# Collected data
____

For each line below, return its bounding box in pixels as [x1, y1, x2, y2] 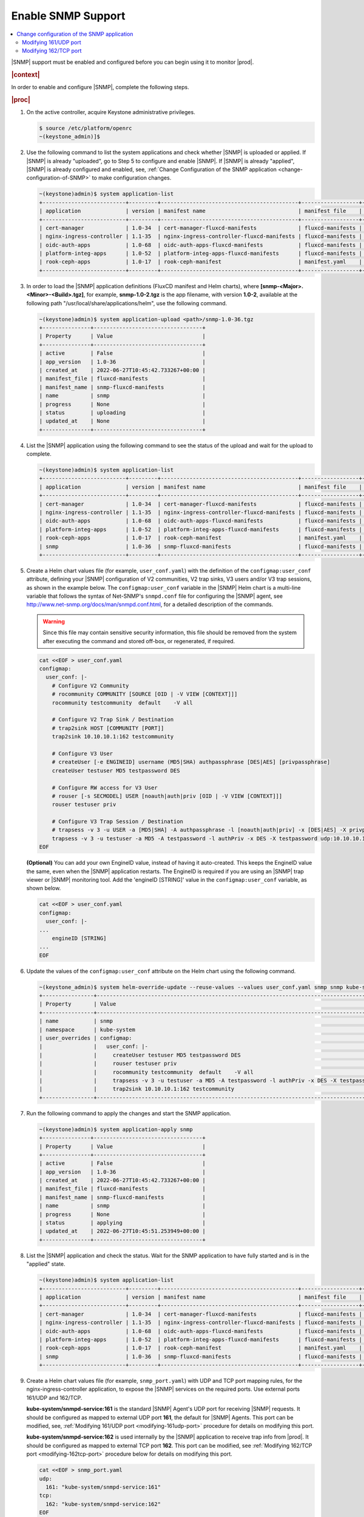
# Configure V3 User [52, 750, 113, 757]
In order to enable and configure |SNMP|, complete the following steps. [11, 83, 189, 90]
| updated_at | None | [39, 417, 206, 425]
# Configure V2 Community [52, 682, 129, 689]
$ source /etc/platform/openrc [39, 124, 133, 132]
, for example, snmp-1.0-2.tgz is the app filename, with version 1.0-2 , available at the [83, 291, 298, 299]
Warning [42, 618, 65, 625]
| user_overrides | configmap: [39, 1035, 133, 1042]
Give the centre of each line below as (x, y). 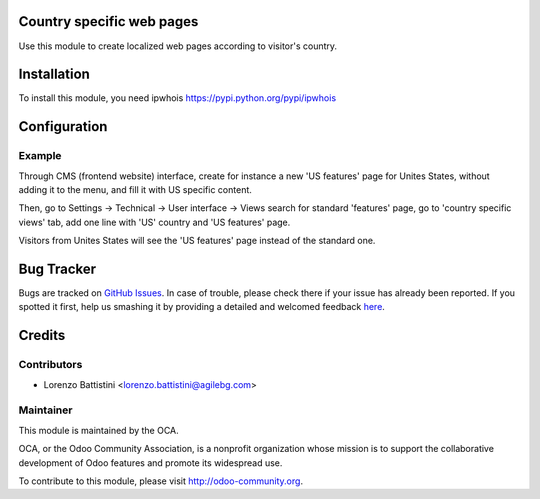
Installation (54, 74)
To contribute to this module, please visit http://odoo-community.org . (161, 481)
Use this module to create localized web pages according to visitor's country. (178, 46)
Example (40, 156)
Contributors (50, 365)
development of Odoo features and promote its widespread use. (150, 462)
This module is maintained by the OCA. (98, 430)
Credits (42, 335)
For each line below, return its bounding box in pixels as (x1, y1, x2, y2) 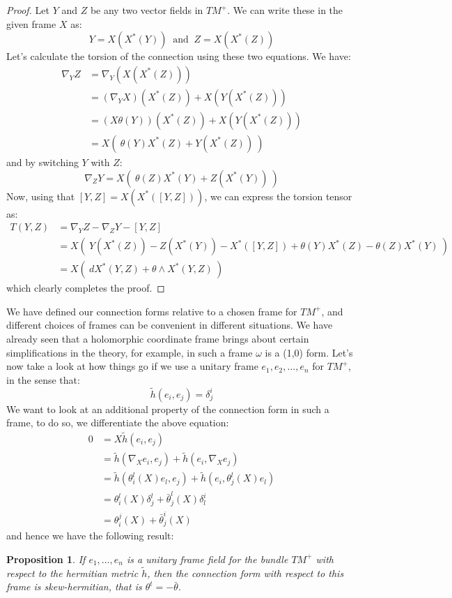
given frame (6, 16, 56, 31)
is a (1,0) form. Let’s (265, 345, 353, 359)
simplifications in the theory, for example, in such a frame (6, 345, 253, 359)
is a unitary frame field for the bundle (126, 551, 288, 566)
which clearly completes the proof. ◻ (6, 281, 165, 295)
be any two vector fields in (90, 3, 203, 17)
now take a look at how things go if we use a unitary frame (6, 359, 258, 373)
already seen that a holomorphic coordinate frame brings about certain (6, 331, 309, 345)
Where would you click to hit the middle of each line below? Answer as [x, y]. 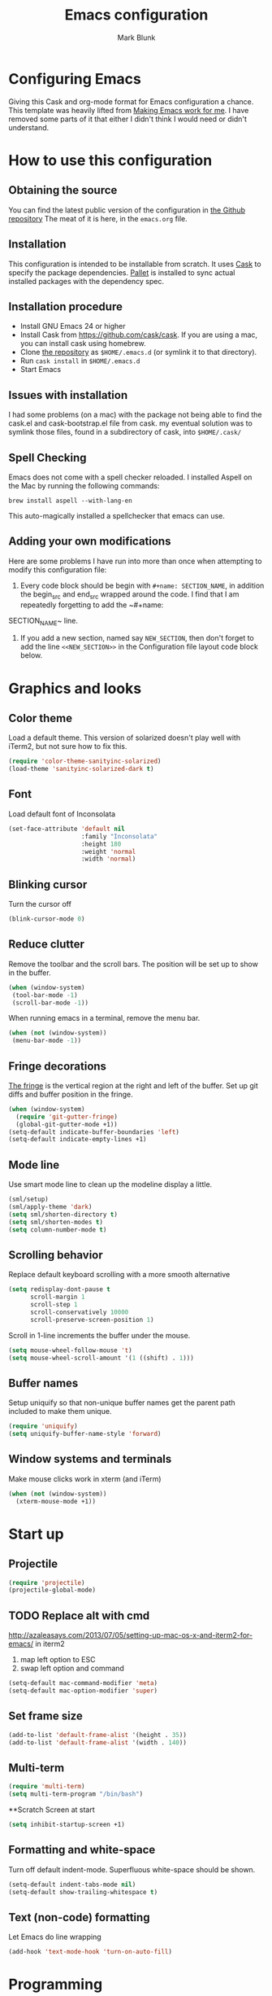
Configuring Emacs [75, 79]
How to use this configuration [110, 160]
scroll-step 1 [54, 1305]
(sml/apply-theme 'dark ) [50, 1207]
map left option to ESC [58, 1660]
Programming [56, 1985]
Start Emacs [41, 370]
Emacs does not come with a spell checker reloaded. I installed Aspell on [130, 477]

____

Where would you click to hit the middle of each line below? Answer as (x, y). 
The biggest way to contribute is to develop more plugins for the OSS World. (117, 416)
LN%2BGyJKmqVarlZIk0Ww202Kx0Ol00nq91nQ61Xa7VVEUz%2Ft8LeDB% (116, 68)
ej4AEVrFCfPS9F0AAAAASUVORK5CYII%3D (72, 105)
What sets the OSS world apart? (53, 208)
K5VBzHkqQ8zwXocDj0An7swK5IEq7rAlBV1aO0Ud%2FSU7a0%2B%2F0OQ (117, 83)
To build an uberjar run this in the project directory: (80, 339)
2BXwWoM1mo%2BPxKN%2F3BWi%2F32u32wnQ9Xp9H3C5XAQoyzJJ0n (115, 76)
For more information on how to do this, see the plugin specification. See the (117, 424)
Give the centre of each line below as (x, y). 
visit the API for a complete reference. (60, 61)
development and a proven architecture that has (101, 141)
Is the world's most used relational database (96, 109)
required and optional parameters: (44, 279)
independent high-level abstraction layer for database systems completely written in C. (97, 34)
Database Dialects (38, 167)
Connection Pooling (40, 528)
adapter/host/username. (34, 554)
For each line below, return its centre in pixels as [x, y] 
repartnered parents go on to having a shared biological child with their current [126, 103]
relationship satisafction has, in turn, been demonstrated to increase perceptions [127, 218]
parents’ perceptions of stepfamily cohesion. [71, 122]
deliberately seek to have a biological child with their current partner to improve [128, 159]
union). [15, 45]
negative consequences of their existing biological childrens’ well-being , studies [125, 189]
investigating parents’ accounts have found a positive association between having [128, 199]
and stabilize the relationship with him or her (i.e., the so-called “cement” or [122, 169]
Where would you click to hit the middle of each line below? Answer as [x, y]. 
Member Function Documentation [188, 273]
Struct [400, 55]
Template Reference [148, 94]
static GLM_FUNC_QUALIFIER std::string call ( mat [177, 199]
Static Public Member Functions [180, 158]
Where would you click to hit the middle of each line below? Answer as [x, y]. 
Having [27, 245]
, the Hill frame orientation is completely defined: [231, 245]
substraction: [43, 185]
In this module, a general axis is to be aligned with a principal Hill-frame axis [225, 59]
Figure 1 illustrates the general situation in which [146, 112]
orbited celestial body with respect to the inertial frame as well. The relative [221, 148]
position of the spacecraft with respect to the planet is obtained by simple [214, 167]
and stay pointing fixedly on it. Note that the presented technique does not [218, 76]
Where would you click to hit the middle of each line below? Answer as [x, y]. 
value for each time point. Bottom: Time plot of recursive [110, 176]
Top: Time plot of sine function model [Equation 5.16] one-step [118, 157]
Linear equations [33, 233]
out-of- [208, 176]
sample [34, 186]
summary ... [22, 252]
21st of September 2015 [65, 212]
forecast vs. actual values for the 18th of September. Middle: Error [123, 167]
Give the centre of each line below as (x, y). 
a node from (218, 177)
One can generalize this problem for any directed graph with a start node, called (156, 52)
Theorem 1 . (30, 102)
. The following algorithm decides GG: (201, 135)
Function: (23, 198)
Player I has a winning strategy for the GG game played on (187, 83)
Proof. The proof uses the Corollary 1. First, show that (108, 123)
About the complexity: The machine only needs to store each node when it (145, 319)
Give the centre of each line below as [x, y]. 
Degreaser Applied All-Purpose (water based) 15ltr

____

# Your assignment
Above are records with pictures. Reproduce exactly only the lines from the line with "y1, x2, y2]" through the line with "Warning [42, 618, 65, 625]", both ends included, and leave the pictures out.

# Reply
For each line below, return its bounding box in pixels as [x1, y1, x2, y2] 
# Configure V3 User [52, 750, 113, 757]
In order to enable and configure |SNMP|, complete the following steps. [11, 83, 189, 90]
| updated_at | None | [39, 417, 206, 425]
# Configure V2 Community [52, 682, 129, 689]
$ source /etc/platform/openrc [39, 124, 133, 132]
, for example, snmp-1.0-2.tgz is the app filename, with version 1.0-2 , available at the [83, 291, 298, 299]
Warning [42, 618, 65, 625]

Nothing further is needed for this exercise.